DER STANDARD-Kommentar: „Mit denen kann man–s ja machen“ von Lisa Nimmervoll

Es ist eine Schleife des Grauens, in der die
österreichische So-als-ob-Bildungspolitik zurzeit läuft. Eine
verheerende „Sparidee“ für die Schulen löst die andere ab – und die,
die das verantworten, finden es wunderbar und gehen zufrieden
auseinander. Motto: Gutgegangen, nix geschehen, wieder einmal
davongekommen.

Die jüngste Ungeheuerlichkeit ereignete sich beim „Schulgipfel“,
den Unterrichtsministerin Gabriele Heinisch-Hosek (SPÖ) mit den
Bildungsreferenten der Länder inszenierte. Mit dem Ergebnis, dass nun
nicht vor allem die Schüler im pädagogisch verflixten neunten
Schuljahr in größeren Klassen die Zeche zahlen sollen, sondern es
wurden noch bequemere Opfer gefunden: jüngere Schulkinder mit
Betreuungsbedarf und ihre Eltern.
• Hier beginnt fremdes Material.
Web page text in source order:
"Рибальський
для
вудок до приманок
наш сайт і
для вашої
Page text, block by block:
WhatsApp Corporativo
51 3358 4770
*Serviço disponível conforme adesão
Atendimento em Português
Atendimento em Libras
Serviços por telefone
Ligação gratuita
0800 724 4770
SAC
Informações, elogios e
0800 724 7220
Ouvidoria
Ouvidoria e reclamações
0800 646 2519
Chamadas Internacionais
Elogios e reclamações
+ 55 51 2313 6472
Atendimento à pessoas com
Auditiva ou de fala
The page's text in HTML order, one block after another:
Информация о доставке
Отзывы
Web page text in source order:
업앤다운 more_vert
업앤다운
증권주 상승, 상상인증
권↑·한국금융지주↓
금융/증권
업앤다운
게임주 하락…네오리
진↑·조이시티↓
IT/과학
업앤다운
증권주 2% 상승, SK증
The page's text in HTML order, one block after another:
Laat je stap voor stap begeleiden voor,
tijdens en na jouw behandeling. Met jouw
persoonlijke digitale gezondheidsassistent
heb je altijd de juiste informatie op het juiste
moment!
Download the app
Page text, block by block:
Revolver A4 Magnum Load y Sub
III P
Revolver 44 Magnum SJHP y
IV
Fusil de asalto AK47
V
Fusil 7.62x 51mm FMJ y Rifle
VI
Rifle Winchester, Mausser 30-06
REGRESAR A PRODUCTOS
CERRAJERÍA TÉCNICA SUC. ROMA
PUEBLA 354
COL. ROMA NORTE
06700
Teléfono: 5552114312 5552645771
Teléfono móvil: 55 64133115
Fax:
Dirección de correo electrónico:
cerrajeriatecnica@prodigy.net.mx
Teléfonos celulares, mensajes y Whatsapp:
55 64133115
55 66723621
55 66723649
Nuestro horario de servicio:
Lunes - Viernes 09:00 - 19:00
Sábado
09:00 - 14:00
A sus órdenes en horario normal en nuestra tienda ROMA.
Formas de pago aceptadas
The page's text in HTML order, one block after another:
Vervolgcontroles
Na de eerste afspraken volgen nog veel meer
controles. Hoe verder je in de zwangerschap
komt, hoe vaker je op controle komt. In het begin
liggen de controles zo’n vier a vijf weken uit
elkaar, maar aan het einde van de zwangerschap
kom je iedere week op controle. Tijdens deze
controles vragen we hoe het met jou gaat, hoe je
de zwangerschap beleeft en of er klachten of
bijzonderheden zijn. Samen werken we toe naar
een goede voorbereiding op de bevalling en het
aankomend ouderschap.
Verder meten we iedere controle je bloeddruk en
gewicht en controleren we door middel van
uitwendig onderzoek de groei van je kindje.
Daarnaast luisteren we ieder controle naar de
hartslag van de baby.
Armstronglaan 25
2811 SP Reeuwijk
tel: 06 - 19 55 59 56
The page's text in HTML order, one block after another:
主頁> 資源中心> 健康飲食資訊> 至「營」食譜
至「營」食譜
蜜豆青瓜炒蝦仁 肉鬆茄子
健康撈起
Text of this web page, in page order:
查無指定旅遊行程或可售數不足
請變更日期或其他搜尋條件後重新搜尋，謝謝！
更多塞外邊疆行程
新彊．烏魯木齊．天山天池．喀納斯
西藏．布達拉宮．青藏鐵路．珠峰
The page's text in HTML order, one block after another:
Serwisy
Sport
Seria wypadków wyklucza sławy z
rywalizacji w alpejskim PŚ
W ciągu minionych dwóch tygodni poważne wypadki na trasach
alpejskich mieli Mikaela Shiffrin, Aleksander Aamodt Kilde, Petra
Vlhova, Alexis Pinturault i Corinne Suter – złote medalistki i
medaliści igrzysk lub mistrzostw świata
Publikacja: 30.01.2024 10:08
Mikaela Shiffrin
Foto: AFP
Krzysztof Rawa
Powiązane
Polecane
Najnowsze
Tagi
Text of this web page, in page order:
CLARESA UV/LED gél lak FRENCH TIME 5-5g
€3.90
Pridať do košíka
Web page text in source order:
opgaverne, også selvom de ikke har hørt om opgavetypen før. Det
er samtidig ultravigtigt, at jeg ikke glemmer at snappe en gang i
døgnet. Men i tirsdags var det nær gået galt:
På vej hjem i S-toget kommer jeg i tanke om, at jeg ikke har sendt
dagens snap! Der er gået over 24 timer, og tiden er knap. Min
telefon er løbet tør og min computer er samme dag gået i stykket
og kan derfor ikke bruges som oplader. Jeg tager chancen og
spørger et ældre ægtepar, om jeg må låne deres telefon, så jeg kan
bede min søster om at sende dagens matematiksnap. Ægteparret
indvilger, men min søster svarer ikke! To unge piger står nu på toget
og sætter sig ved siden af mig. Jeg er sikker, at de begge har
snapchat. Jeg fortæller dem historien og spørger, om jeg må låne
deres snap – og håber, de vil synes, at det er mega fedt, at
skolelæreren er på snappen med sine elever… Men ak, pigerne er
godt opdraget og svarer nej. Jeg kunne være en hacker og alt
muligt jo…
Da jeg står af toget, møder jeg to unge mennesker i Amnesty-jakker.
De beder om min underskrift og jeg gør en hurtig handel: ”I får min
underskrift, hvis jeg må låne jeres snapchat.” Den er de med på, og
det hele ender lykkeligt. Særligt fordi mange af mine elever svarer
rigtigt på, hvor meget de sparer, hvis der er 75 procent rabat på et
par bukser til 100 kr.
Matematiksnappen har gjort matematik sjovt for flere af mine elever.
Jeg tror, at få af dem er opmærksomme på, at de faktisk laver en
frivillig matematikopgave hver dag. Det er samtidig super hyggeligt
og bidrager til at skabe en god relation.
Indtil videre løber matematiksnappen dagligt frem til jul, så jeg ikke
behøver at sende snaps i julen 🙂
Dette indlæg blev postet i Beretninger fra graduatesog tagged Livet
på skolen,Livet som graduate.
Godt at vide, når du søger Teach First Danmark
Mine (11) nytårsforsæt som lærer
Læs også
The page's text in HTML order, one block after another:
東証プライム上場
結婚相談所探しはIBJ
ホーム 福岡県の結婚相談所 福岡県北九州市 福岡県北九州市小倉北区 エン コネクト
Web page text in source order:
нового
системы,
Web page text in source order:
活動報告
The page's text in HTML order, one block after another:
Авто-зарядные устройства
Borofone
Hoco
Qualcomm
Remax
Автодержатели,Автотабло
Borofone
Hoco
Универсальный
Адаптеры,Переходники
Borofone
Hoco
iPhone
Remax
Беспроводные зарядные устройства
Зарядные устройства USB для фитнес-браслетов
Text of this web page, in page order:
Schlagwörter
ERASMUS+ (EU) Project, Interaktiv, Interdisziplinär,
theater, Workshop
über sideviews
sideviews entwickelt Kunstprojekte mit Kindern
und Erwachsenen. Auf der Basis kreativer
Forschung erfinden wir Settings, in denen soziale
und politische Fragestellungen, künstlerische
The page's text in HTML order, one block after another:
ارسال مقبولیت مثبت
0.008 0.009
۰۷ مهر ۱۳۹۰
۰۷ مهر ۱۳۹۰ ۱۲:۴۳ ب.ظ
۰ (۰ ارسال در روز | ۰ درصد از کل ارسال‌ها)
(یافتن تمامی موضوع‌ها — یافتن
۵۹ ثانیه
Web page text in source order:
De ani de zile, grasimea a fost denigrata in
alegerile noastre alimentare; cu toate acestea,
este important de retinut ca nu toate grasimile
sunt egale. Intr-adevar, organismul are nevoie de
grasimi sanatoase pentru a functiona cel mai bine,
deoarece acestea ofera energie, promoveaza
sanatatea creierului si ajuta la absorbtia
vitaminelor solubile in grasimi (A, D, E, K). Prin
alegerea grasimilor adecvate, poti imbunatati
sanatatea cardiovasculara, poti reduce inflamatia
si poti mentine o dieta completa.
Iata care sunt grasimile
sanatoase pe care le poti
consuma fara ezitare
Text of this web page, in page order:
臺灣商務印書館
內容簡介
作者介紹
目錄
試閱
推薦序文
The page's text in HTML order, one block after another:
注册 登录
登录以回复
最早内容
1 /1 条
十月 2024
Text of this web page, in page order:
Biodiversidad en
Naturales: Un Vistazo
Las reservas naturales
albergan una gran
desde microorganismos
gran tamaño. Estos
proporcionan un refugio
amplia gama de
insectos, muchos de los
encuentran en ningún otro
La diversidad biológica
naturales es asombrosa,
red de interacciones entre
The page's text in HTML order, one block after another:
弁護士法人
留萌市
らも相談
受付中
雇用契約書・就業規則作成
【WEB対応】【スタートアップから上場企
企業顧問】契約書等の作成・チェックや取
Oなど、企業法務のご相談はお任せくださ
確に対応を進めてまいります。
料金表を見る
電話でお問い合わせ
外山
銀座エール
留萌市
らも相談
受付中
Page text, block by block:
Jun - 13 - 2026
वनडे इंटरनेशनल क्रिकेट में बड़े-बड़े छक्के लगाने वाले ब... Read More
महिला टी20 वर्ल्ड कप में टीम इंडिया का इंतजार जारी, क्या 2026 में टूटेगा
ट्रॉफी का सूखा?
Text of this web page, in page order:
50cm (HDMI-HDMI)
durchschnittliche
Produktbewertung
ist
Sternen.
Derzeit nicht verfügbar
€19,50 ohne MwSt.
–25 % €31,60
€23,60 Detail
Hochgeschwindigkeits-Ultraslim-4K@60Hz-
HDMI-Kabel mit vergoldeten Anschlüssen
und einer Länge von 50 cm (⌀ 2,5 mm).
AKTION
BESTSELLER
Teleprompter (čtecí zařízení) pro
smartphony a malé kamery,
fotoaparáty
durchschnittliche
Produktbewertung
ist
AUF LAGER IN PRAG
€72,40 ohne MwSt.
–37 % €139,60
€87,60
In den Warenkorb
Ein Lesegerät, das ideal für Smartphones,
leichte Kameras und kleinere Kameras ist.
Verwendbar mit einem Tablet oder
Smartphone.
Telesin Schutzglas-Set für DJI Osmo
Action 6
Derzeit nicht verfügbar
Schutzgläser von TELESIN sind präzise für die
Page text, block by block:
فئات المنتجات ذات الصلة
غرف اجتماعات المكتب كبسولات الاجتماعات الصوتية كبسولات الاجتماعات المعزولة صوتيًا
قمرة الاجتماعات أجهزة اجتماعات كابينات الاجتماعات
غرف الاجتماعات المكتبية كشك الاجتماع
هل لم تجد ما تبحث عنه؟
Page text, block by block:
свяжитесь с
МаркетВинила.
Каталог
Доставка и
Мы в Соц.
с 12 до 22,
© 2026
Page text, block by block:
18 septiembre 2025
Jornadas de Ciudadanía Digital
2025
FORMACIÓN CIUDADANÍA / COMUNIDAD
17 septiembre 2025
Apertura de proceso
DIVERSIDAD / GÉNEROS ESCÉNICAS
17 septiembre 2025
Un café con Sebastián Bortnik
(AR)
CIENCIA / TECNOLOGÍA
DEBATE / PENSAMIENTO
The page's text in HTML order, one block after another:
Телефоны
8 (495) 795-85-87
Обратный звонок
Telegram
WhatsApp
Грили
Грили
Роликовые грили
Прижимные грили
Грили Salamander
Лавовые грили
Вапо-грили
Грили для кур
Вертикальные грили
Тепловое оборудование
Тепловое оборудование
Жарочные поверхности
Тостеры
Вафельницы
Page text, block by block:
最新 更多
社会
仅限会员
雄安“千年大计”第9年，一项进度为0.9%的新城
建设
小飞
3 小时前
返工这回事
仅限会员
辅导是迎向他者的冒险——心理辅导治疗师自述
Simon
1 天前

Mit denen kann man–s ja machen.

Die mussten sich schon mit der kaum spürbaren Erhöhung der
Familienbeihilfe um acht bis zwölf Euro pro Monat vorführen lassen.
Denen kann man getrost den versprochenen Ausbau der Ganztagsschulen
wieder wegnehmen. Was sollen die denn groß dagegen tun? Ihre Kinder
müssen hin, weil Schulpflicht. Zahlen müssen sie auch, weil
Steuerpflicht. Und ihre Kids betreuen? Ach ja, müssen sie natürlich
auch. Irgendwie halt. Irgendwo. Mit Geld geht das schon.

Es ist also auch eine degoutante sozialdarwinistische Maßnahme auf
Kosten derer, die sich am wenigsten wehren können, aber am meisten
davon profitieren würden. Damit wurde die mit viel
sozialdemokratischem Pathos – und deutlich weniger Hingabe seitens
der ÖVP – groß verkündete, dringend notwendige Ganztagsschuloffensive
kurzerhand gekapert und um 50 Millionen Euro reduziert.

Dass die finanzmaroden Gemeinden bisher nicht die ganze
„Anschubfinanzierung“ abgerufen haben, ist ihnen nicht zum Vorwurf zu
machen. Es zeigt nur einen Konstruktionsfehler. Denn eigentlich wäre
es die Verantwortung des Bundes, für schulpflichtige Kinder beste,
ausfinanzierte Betreuungsverhältnisse anzubieten.

Es zeugt von verstörendem Kadergehorsam, dass ausgerechnet die
Sozialdemokratin, die als Frauenministerin eine gute, engagierte
Performance hingelegt hat, als Unterrichtsministerin den
berufstätigen Eltern, vor allem den Frauen, die noch immer den
Großteil der Betreuungsarbeit leisten, so in den Rücken fällt. Alles,
damit Bundeskanzler Werner Faymann (SPÖ) in Ruhe „durchregieren“
kann?

Es ist aber auch ein Zeichen für mangelndes Bewusstsein, was
Schule als einer der wichtigsten verbindlichen Orte für alle Kinder
über die bloße Wissensvermittlung hinaus ist. Über den pädagogischen,
sozial- und gesellschaftspolitischen Wert von Ganztagsschulen, die
Lernen, Fördern und Freizeit verbinden und so in hohem Maß sozial
kompensatorisch wirken und „Nachteilsausgleich“ schaffen, sollte man
eine Regierung eigentlich nicht mehr aufklären müssen.

Über die allmählich staatsgefährdenden Auswüchse des Kraken
Föderalismus auch nicht. Sie hat dem Land beim Ringen um das
Schulbudget wieder ein Stück Zukunft gestohlen. Die
Selbstgefälligkeit der Landespolitiker war dabei entlarvend: Der Bund
macht noch immer, was wir wollen. Tja. Mit denen kann er–s nicht
machen.

„Der Bund“ ist immer nur so schwach wie seine Regierung. Weniger
Widerstand als von Faymann und ÖVP-Kompagnon Michael Spindelegger
hatten die Länder nie abzuwehren.

Mit uns können sie–s ja machen? Nun, längstens bis 2018.